EXERCISE INSTRUCTIONS:
Only the lines with the string "جومارت" are needed; return each of them from the entries below.

========================================================================

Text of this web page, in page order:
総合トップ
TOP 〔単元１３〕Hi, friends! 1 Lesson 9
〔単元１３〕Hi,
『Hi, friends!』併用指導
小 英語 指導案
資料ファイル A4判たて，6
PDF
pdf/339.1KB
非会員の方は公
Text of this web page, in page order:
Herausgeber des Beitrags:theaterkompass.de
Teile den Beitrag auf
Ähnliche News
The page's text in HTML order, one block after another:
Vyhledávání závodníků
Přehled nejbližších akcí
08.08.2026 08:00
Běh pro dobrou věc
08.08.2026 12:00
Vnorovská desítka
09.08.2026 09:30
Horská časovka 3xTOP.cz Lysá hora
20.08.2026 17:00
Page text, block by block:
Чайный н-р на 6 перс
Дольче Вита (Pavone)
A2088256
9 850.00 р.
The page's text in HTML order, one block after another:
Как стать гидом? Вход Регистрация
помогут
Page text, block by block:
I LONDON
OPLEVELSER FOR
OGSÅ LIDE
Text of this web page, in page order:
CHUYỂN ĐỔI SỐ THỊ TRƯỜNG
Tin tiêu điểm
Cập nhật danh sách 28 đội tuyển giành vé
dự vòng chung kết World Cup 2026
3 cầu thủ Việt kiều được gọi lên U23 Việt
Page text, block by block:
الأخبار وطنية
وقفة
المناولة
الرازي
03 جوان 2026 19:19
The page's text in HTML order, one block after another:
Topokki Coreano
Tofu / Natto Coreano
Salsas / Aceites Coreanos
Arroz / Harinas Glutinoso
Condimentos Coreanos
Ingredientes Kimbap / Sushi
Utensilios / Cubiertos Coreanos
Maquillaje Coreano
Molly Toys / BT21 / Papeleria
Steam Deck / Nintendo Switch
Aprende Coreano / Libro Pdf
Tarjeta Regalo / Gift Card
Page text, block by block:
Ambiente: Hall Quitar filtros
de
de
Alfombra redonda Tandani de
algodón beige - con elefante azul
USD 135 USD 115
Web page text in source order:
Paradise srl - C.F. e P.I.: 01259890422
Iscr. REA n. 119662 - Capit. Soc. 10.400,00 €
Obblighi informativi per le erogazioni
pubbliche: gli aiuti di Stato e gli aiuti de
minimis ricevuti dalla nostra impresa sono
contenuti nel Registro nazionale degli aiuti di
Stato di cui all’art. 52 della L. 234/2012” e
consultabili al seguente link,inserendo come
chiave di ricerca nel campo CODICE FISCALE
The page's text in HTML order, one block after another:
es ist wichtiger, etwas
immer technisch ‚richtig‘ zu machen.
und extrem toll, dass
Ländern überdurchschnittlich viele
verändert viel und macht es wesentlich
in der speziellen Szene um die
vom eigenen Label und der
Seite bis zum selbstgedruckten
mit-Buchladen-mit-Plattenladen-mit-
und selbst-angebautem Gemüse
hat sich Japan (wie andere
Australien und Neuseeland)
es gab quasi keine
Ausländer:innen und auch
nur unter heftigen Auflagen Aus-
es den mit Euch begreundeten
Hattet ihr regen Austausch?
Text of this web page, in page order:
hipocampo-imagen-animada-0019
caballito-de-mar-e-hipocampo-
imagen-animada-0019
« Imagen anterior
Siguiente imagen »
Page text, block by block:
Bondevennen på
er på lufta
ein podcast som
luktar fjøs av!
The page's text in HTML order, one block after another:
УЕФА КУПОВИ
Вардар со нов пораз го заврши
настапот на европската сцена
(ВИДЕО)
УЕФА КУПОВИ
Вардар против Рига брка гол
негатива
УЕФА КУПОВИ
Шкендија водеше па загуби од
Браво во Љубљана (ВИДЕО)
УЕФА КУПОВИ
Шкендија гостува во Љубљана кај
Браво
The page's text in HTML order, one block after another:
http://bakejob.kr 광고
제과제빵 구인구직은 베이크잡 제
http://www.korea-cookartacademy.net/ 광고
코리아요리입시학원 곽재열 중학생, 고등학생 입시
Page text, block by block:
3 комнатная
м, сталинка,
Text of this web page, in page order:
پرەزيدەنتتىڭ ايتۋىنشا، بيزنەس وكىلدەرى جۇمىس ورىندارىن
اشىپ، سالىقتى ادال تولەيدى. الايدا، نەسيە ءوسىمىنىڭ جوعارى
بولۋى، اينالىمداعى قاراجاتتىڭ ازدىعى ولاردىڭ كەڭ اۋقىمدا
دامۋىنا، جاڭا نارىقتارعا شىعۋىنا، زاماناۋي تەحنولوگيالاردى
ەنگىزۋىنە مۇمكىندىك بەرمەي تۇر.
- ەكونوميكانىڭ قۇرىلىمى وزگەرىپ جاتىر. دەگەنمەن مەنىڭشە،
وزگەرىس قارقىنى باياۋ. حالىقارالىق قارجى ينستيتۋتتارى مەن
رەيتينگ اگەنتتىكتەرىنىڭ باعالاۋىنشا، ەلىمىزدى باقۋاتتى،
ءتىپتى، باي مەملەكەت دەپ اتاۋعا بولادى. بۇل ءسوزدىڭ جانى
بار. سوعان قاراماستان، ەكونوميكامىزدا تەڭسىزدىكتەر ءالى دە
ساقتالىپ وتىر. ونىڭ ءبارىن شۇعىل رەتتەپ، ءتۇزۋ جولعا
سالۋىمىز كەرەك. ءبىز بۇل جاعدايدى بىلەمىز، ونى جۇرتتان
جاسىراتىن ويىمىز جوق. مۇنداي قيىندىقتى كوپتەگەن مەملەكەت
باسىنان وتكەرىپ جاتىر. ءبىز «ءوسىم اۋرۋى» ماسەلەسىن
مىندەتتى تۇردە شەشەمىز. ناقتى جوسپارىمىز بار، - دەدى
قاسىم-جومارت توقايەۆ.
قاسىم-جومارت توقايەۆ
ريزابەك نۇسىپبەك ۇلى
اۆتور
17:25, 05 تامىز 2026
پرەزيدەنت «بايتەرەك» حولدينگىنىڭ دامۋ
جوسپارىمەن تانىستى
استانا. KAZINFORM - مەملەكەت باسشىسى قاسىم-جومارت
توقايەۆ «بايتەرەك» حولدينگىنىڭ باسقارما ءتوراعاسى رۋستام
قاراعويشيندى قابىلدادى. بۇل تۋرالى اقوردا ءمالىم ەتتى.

========================================================================

SOLUTION TO THIS EXERCISE:
قاسىم-جومارت توقايەۆ.
قاسىم-جومارت توقايەۆ
استانا. KAZINFORM - مەملەكەت باسشىسى قاسىم-جومارت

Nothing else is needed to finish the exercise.